The arbitrage is also closing from the other side — not because Google and Amazon stopped writing compute-linked equity checks, but because the number of counterparties willing to write them proliferated. Microsoft’s commercial RPO backlog reached $625 billion by year-end 2025, with approximately 45% tied to OpenAI per analyst estimates (Microsoft has not broken this out) [16]. Oracle took its slice through Stargate. Google continues writing checks to Anthropic, linked to the TPU [3]. The arbitrage is no longer a narrow window between Nvidia’s old reluctance and its new willingness. It is a multi-counterparty equity-for-compute market that any sufficiently capital-hungry frontier lab can draw against, with silicon attached to whichever counterparty wins the allocation. The next Anthropic does not need to exist as a single, uniquely situated actor, because the arrangement that created the first one has become the default funding model. And labs that draw against this market are multi-sourced from day one — training on TPU, inferring on Trainium, committing to Nvidia for next-generation capacity. That spreads silicon share across vendors; it does not concentrate it on any single alt-silicon platform.
This is why “Anthropic is not a trend” may well be right, but not for the reason Jensen intended. The concentration is not concentrating further because labs with Anthropic’s capital profile are now routinely multi-sourced — a training cluster on TPU, an inference posture on Trainium, a compute commitment on Nvidia, every vendor paid.

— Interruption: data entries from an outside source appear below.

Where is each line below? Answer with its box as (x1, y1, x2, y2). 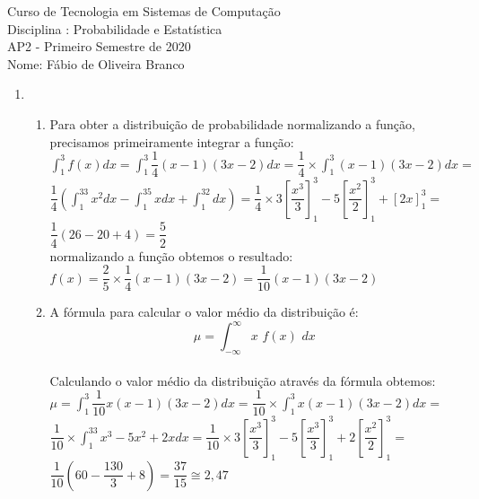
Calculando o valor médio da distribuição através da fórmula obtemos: (49, 371, 436, 390)
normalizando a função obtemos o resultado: (49, 246, 293, 265)
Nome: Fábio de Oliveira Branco (7, 54, 185, 73)
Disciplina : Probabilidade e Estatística (7, 19, 222, 38)
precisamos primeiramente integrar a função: (49, 132, 294, 151)
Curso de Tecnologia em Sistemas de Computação (7, 2, 281, 20)
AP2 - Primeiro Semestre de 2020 (7, 37, 191, 56)
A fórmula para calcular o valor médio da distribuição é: (49, 302, 359, 321)

Whether Anthropic itself rebalances back toward Nvidia in its next generation — the company has simultaneously committed to multi-gigawatt Grace Blackwell and Vera Rubin deployments alongside its Trainium and TPU expansions [17] — will determine whether the “one customer” even stays at one in the way Jensen meant.
What is actually being deployed.
With that frame in place, the deployment picture becomes legible. Each hyperscaler silicon program deserves a clean, honest reading, because press coverage has systematically blurred the distinction between inference and training, between announced and shipped products, and between generative-AI workloads and older recommendation workloads that happen to use the same silicon family.

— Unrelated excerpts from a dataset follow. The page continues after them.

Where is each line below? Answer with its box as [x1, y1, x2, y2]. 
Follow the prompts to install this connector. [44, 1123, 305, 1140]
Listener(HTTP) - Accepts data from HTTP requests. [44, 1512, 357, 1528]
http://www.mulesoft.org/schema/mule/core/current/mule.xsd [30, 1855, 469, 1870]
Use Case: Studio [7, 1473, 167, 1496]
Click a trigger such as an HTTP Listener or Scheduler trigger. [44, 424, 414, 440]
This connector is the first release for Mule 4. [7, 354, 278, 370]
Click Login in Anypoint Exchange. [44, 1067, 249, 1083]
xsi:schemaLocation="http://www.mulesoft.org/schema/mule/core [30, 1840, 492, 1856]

Meta’s MTIA program is the most mature of the non-Google efforts, with four generations shipped and hundreds of thousands of units deployed for ads ranking and feed personalization. MTIA is not yet the primary training platform for Meta’s frontier generative models — that remains Nvidia and increasingly AMD MI450-class silicon under the 6-gigawatt February agreement [13]. Meta’s own engineers describe MTIA as a ranking workhorse progressing toward generative-AI inference. Meta formalized this trajectory on April 14, 2026 — one day before Jensen recorded with Dwarkesh — announcing an expanded Broadcom partnership through 2029 covering multiple MTIA generations, with a 1-gigawatt commitment Meta described as the opening installment of a multi-gigawatt buildout, and with MTIA — per Broadcom’s announcement — becoming the first AI silicon on a 2nm process [4]. All of that capacity sits inside Meta’s 2026 capex envelope alongside, not in place of, the continued Nvidia commitments and the 6-gigawatt AMD Instinct deployment. Calling Meta a chip company is accurate. Calling Meta’s chip program a substitute for its Nvidia and AMD commitments misreads the capex guide: $115 to $135 billion in 2026, with growth across both custom and merchant silicon [15].
Microsoft’s Maia 200 entered production Azure clusters through the winter, in the US Central region, supplying only a fraction of Azure’s AI capacity. The deployment-level truth of the Microsoft bet is the $37.5 billion quarterly capex figure, two-thirds of which is allocated to GPU and CPU, disclosed on the Q2 FY2026 earnings call [16]. Satya Nadella disclosed on that same call that Microsoft added nearly one gigawatt of AI capacity in the quarter. Almost all of that gigawatt is not Maia.
AWS Trainium is the alt-silicon platform with the deepest model-level co-design story. Anthropic’s engineers are explicitly contributing to the Neuron software stack and writing kernels that interface directly with Trainium silicon [6]. Project Rainier — the 500,000-chip Trainium2 cluster in New Carlisle, Indiana — was activated in October 2025 and, per AWS CEO Matt Garman at launch, is running and training Anthropic’s models today. AWS is committed to doubling it to one million Trainium2 chips by the end of 2025 [18]. This is the strongest non-Google case for model-platform convergence on non-Nvidia silicon. It is also, per Jensen’s admission, the entire external Trainium adoption story.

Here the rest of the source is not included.